Any industrial vision system consists of five core elements:

┌──────────┐   ┌──────────┐   ┌──────────────┐   ┌──────────┐   ┌──────────┐
│ Lighting │──>│ Camera   │──>│ Preprocessing│──>│ Algorithm│──>│ Decision │
└──────────┘   └──────────┘   └──────────────┘   └──────────┘   └──────────┘

Lighting: The Most Important Element Everyone Ignores

Consider trying to photograph a shallow scratch on a shiny metal surface — with standard lighting, nothing will show. But with low-angle side lighting, the scratch will stand out as a clear shadow.

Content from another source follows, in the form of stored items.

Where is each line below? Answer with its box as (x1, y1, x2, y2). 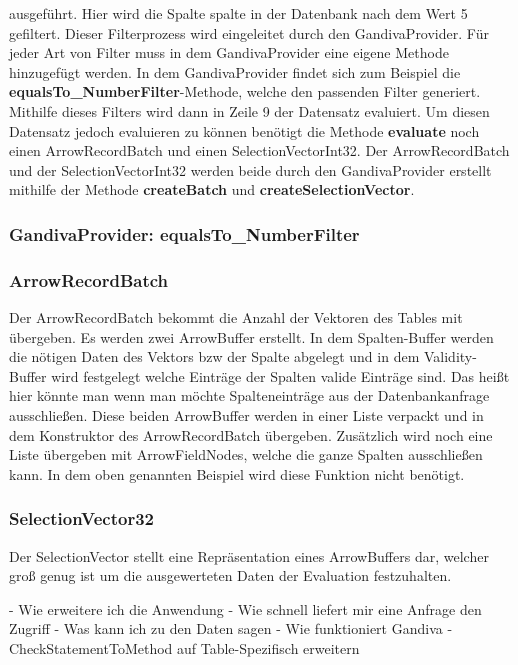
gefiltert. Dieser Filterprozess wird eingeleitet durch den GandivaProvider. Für (9, 22, 489, 43)
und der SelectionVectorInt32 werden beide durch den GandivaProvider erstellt (9, 159, 492, 180)
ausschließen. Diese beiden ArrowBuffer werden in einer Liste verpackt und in (9, 404, 484, 425)
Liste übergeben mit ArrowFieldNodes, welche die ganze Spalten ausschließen (9, 444, 483, 465)
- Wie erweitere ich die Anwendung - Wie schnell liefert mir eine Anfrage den (9, 598, 482, 619)
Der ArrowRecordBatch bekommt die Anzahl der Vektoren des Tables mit (9, 307, 463, 327)
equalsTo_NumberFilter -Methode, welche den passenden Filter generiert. (9, 81, 481, 102)
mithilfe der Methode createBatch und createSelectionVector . (9, 179, 415, 200)
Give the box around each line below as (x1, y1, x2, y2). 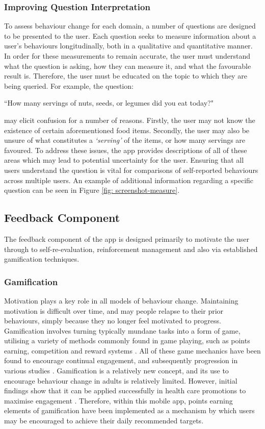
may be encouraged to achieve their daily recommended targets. (4, 415, 204, 426)
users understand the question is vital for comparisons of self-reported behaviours (4, 164, 258, 175)
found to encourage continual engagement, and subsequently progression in (4, 355, 238, 366)
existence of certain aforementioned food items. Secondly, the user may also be (4, 124, 250, 135)
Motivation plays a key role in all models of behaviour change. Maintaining (4, 295, 238, 306)
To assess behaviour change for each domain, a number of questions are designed (4, 20, 256, 31)
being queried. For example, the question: (4, 80, 134, 91)
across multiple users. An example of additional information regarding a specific (4, 174, 254, 185)
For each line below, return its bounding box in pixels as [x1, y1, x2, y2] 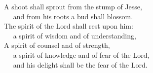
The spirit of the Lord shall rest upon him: [4, 21, 133, 31]
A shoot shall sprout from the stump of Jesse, [4, 1, 142, 11]
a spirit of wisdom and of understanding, [13, 30, 136, 40]
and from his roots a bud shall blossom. [13, 11, 133, 21]
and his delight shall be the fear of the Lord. [13, 59, 148, 70]
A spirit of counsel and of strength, [4, 40, 110, 50]
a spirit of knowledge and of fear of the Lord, [13, 49, 150, 60]
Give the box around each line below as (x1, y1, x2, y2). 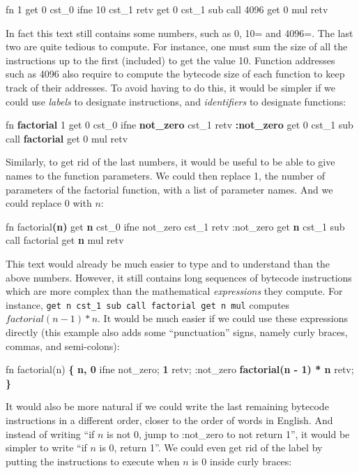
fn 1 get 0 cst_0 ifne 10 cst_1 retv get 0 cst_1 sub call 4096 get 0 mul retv (6, 2, 328, 16)
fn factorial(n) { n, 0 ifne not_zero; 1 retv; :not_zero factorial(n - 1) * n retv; (6, 362, 354, 377)
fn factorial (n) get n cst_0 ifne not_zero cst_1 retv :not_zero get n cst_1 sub (6, 219, 345, 233)
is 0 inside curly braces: (192, 453, 292, 468)
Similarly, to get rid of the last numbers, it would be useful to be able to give (6, 154, 335, 169)
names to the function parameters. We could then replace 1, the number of (6, 168, 326, 182)
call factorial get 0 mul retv (6, 131, 128, 145)
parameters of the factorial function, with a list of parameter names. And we (6, 182, 333, 196)
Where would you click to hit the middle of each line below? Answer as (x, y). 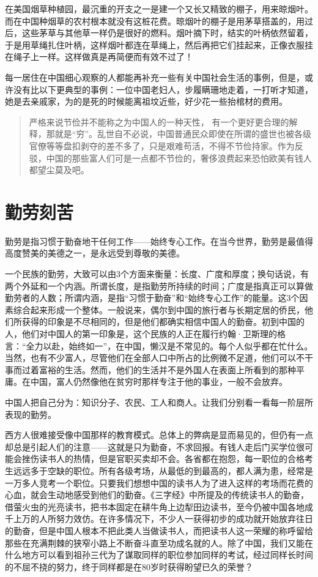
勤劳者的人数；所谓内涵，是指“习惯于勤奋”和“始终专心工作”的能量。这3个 (152, 298)
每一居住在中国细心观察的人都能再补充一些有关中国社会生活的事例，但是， (155, 77)
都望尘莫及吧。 (59, 170)
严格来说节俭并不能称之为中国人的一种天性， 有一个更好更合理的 (159, 121)
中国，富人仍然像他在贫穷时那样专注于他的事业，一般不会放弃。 (159, 382)
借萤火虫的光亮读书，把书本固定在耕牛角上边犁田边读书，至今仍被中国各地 (155, 506)
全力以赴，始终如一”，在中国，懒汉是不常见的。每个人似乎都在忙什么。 (169, 345)
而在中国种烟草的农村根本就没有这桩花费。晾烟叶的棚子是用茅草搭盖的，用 (155, 20)
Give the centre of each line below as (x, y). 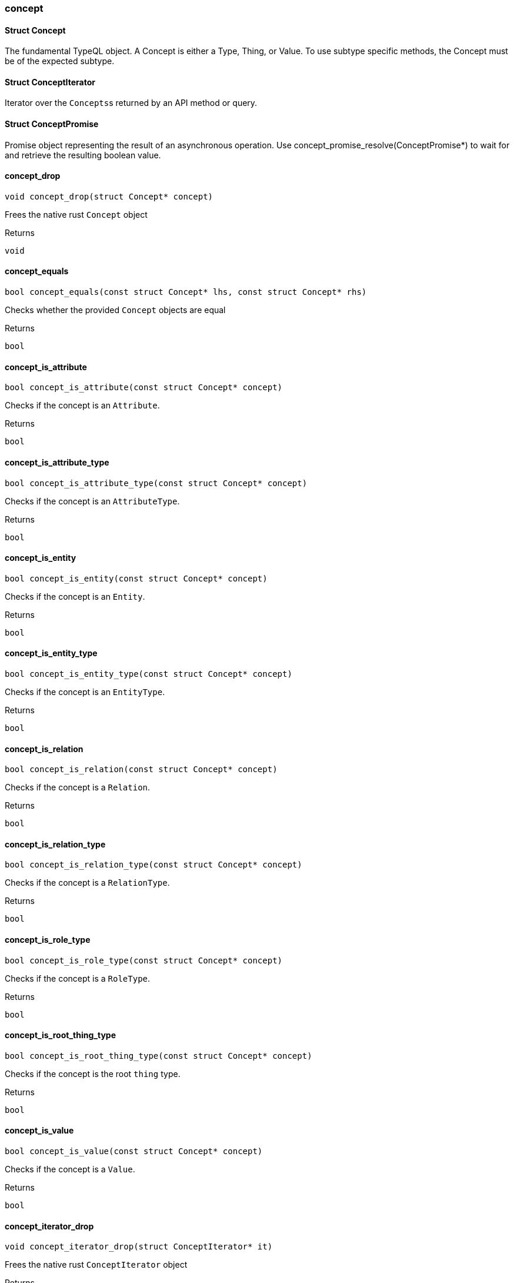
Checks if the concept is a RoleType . (78, 978)
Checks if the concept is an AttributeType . (92, 501)
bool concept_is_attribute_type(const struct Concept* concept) (156, 483)
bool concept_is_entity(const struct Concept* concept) (136, 578)
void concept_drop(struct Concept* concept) (109, 196)
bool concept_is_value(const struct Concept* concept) (134, 1151)
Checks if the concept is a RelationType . (87, 883)
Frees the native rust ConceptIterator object (96, 1265)
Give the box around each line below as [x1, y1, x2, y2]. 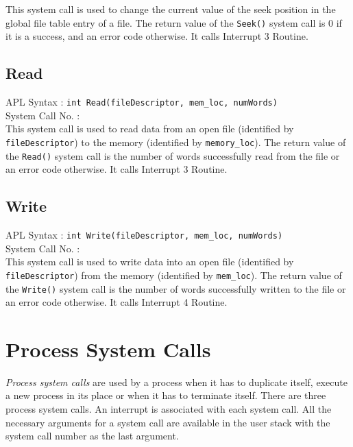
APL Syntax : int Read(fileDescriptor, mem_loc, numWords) [5, 95, 278, 109]
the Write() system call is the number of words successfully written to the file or [5, 281, 346, 295]
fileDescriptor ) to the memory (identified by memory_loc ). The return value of [5, 134, 346, 149]
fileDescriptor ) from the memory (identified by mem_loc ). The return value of [5, 267, 342, 282]
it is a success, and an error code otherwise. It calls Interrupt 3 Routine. [5, 29, 308, 43]
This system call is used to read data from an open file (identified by [5, 121, 294, 136]
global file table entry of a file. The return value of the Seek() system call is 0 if [5, 15, 342, 29]
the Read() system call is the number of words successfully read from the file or [5, 148, 340, 162]
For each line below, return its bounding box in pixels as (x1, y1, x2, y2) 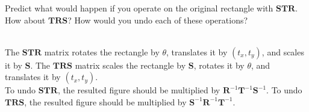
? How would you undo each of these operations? (67, 13, 248, 26)
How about (5, 13, 46, 26)
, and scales (261, 45, 304, 58)
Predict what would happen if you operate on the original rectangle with (5, 2, 273, 14)
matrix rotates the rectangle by (44, 45, 160, 58)
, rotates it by (193, 58, 245, 71)
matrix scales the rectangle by (75, 58, 186, 71)
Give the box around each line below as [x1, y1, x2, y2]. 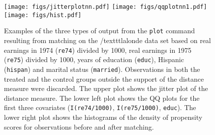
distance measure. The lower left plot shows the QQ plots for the [4, 92, 200, 103]
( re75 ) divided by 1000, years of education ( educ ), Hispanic [4, 54, 184, 65]
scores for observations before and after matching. [4, 121, 154, 132]
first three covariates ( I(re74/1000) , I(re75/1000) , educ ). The [4, 102, 196, 112]
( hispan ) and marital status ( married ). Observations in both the [4, 64, 200, 74]
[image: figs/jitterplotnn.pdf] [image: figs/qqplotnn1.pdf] [4, 3, 207, 10]
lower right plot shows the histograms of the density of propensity [4, 112, 203, 122]
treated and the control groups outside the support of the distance [4, 73, 204, 84]
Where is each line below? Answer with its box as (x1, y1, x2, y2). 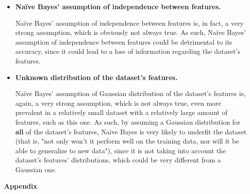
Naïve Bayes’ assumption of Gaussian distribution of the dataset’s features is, (15, 88, 246, 98)
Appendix (4, 180, 37, 191)
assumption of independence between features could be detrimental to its (15, 36, 233, 47)
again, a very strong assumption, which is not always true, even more (15, 97, 221, 108)
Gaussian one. (15, 164, 57, 174)
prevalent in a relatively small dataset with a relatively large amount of (15, 107, 228, 117)
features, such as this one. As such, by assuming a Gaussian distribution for (15, 116, 241, 127)
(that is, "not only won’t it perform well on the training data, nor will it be (15, 136, 239, 146)
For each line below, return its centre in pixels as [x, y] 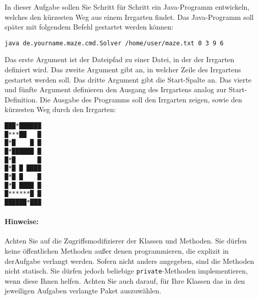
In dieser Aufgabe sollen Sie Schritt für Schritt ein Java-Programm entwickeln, [127, 7]
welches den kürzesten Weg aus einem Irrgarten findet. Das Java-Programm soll [129, 17]
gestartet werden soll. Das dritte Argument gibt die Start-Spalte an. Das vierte [128, 79]
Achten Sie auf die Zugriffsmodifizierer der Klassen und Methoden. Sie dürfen [126, 241]
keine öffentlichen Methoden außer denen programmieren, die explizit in [117, 250]
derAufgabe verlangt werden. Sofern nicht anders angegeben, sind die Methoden [130, 261]
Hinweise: [22, 221]
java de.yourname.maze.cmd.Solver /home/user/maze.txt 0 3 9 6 [114, 43]
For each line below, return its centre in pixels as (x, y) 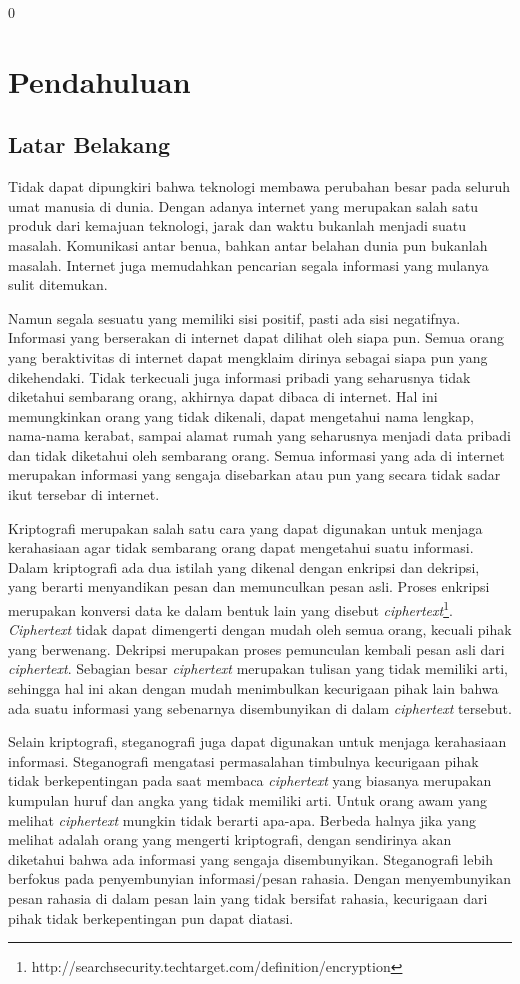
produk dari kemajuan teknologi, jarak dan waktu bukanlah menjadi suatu (237, 225)
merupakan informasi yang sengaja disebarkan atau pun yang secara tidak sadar (254, 474)
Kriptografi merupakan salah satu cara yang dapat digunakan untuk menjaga (245, 527)
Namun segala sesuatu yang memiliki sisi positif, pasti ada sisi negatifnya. (234, 317)
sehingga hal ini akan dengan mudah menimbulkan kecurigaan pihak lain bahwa (253, 688)
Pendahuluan (99, 80)
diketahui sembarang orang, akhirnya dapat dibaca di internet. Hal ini (223, 396)
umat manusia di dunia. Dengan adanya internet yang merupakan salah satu (243, 205)
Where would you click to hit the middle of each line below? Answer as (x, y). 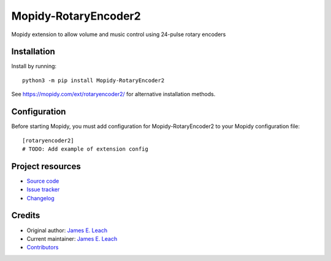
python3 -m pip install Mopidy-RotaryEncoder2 (93, 80)
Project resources (46, 166)
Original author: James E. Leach (67, 230)
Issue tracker (43, 189)
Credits (26, 215)
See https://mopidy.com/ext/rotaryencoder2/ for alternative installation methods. (113, 94)
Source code (43, 181)
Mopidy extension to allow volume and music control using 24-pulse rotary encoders (119, 34)
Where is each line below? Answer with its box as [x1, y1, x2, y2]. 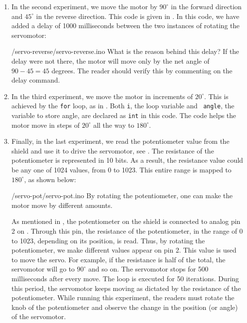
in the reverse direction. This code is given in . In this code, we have [36, 11, 239, 21]
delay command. [11, 75, 60, 85]
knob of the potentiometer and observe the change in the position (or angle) [11, 302, 238, 312]
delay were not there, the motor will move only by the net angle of [11, 55, 210, 66]
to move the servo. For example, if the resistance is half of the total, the [11, 254, 226, 264]
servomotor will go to [11, 264, 75, 274]
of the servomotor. [11, 311, 66, 322]
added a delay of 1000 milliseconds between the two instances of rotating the [11, 20, 240, 31]
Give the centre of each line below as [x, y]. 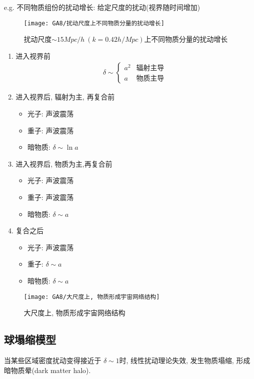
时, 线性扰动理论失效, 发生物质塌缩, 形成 [185, 360]
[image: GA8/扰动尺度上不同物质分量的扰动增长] [94, 23]
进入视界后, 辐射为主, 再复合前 [65, 97]
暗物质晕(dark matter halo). [47, 370]
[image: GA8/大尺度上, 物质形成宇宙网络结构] [92, 297]
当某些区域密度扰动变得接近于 [53, 360]
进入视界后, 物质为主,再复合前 [64, 163]
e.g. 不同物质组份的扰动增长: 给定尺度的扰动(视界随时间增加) [102, 7]
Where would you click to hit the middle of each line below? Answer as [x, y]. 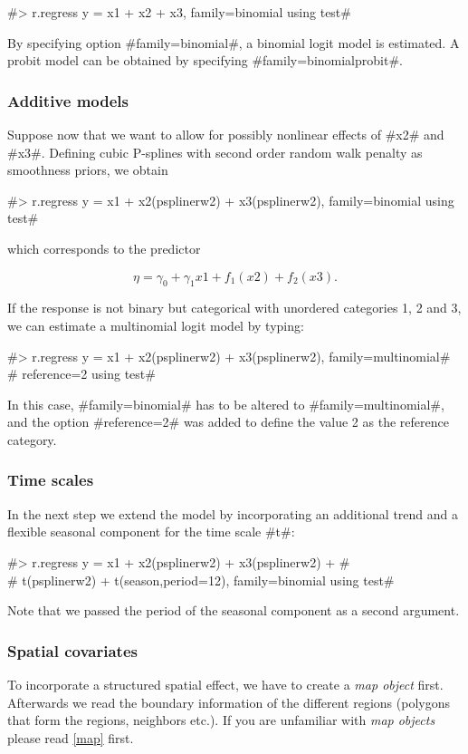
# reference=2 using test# [81, 374]
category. [32, 439]
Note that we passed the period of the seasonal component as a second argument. [234, 610]
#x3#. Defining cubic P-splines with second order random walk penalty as [215, 152]
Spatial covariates [72, 650]
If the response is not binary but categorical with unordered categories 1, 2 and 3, [234, 308]
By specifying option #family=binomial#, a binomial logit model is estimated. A [234, 42]
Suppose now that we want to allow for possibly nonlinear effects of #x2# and [226, 134]
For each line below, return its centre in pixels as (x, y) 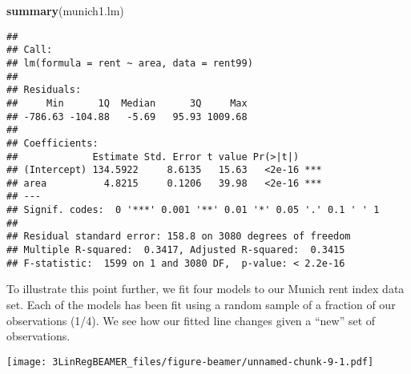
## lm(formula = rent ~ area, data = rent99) (130, 63)
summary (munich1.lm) (65, 10)
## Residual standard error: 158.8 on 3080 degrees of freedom (179, 237)
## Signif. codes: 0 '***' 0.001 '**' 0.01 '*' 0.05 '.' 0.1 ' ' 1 (193, 210)
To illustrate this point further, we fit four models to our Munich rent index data (205, 289)
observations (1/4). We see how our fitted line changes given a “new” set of (191, 320)
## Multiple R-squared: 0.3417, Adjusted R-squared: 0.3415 (176, 250)
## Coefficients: (52, 143)
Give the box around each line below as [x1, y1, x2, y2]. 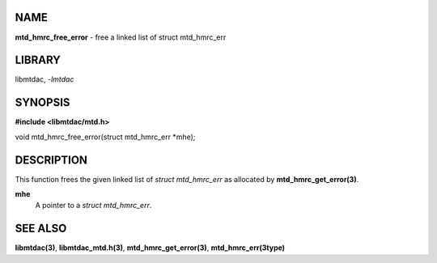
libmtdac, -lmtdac [15, 74, 74, 84]
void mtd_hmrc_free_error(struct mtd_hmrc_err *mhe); [15, 132, 196, 142]
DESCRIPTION [15, 153, 88, 167]
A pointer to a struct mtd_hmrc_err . [35, 201, 152, 210]
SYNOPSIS [15, 95, 70, 109]
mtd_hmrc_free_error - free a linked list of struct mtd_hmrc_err [15, 32, 227, 42]
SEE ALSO [15, 222, 67, 235]
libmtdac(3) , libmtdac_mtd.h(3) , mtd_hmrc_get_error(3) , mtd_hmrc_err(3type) [15, 243, 286, 252]

Lighting Type Use Case Principle
Backlighting Edge inspection, hole detection Object blocks light = silhouette
Diffuse front Color inspection, print Even light without reflections
Dark field (side) Scratch and crack detection Light reflects off defects only
Ring light General inspection, OCR Even illumination around lens
Structured light 3D measurement Laser lines projected on surface

Industrial Cameras

These are not consumer cameras — they are engineered for harsh environments:

Feature Consumer Camera Industrial Camera
Resolution 12-48 MP 0.3-150 MP depending on application
Speed 30-60 fps Up to 10,000 fps
Interface USB/HDMI GigE Vision / CoaXPress
Operation Free-running Triggered by production line
Lifespan 2-3 years 10+ years
Protection None IP65/IP67

Sensor Types:

  • Area scan: Captures a complete frame at once — for discrete objects (bottles, cans)
  • Line scan: Captures one line at a time — for continuous surfaces (fabric, paper, steel)

Image Preprocessing

Before an image reaches the AI algorithm, it needs improvement:

import cv2
import numpy as np

def preprocess_industrial_image(image_path):
    # 1. Read the image
    img = cv2.imread(image_path, cv2.IMREAD_GRAYSCALE)

    # 2. Contrast enhancement (CLAHE - better than standard histogram equalization)
    clahe = cv2.createCLAHE(clipLimit=2.0, tileGridSize=(8, 8))
    enhanced = clahe.apply(img)

    # 3. Noise reduction while preserving edges
    denoised = cv2.bilateralFilter(enhanced, d=9, sigmaColor=75, sigmaSpace=75)

    # 4. Edge detection
    edges = cv2.Canny(denoised, threshold1=50, threshold2=150)

    # 5. Resize to standard size (224x224 for CNN networks)
    resized = cv2.resize(denoised, (224, 224))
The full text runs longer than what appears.